DIRECTIONS ▸ Please retype the data below exactly, stopping after the line with "This is the" and skipping every picture.

Dataset records
○ ○ ○ ○

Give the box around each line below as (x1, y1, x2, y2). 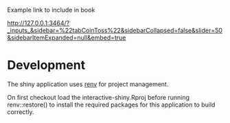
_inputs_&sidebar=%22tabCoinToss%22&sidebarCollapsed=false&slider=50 (7, 27, 223, 34)
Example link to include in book (7, 6, 95, 14)
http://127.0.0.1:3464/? (7, 19, 70, 27)
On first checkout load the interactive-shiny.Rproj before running (7, 93, 190, 101)
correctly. (7, 107, 34, 115)
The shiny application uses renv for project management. (7, 80, 169, 88)
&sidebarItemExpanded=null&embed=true (7, 33, 126, 42)
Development (7, 57, 86, 73)
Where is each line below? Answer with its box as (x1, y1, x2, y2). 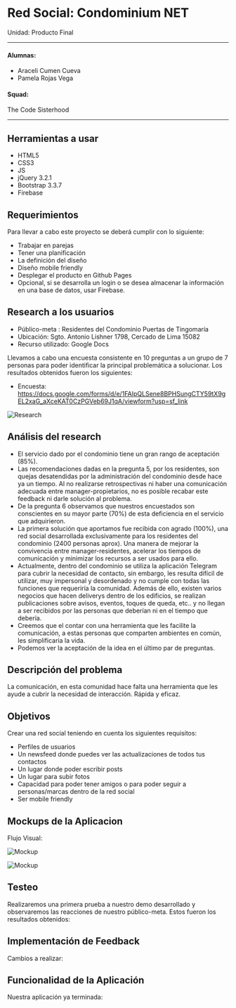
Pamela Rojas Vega (17, 74, 74, 82)
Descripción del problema (7, 664, 123, 676)
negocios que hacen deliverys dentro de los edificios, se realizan (17, 591, 206, 600)
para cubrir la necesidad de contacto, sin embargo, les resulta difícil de (17, 569, 224, 577)
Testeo (7, 882, 39, 894)
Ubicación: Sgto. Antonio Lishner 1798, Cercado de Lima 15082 (17, 332, 200, 341)
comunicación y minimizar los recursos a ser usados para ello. (17, 554, 199, 563)
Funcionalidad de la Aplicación (7, 974, 145, 986)
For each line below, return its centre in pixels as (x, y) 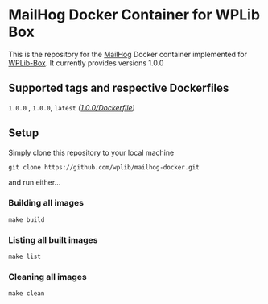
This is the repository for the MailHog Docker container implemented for (128, 54)
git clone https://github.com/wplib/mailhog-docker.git (104, 167)
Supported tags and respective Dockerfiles (119, 88)
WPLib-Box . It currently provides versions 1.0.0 (86, 63)
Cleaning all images (47, 277)
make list (25, 257)
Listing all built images (53, 239)
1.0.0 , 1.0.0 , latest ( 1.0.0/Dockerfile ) (72, 107)
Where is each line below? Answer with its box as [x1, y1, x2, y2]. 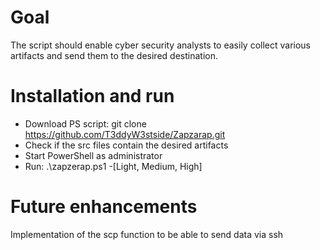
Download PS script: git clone [24, 117, 147, 130]
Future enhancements [10, 196, 198, 218]
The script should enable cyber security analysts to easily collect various [10, 39, 312, 51]
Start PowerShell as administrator [24, 149, 163, 161]
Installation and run [10, 85, 175, 108]
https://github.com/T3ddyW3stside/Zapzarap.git [24, 128, 226, 140]
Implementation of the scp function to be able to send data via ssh [10, 228, 284, 240]
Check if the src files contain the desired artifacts [24, 139, 229, 151]
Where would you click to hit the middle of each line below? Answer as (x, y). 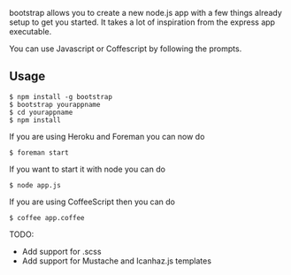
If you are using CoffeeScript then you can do (92, 202)
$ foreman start (39, 153)
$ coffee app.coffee (47, 218)
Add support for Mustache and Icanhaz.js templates (117, 261)
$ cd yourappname (41, 112)
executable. (31, 31)
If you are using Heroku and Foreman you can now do (107, 136)
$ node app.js (35, 185)
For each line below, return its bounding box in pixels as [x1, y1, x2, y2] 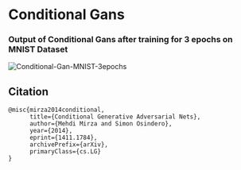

○ ○ ○ ○

OUTPUT FOR THIS EXERCISE ▸
Give the box around each line below as (x1, y1, x2, y2). 
_inputs_&sidebar=%22tabCoinToss%22&sidebarCollapsed=false&slider=50 (7, 27, 223, 34)
Example link to include in book (7, 6, 95, 14)
http://127.0.0.1:3464/? (7, 19, 70, 27)
On first checkout load the interactive-shiny.Rproj before running (7, 93, 190, 101)
correctly. (7, 107, 34, 115)
The shiny application uses renv for project management. (7, 80, 169, 88)
&sidebarItemExpanded=null&embed=true (7, 33, 126, 42)
Development (7, 57, 86, 73)
Where is each line below? Answer with its box as (x1, y1, x2, y2). 
Pamela Rojas Vega (17, 74, 74, 82)
Descripción del problema (7, 664, 123, 676)
negocios que hacen deliverys dentro de los edificios, se realizan (17, 591, 206, 600)
para cubrir la necesidad de contacto, sin embargo, les resulta difícil de (17, 569, 224, 577)
Testeo (7, 882, 39, 894)
Ubicación: Sgto. Antonio Lishner 1798, Cercado de Lima 15082 (17, 332, 200, 341)
comunicación y minimizar los recursos a ser usados para ello. (17, 554, 199, 563)
Funcionalidad de la Aplicación (7, 974, 145, 986)
For each line below, return its centre in pixels as (x, y) 
This is the repository for the MailHog Docker container implemented for (128, 54)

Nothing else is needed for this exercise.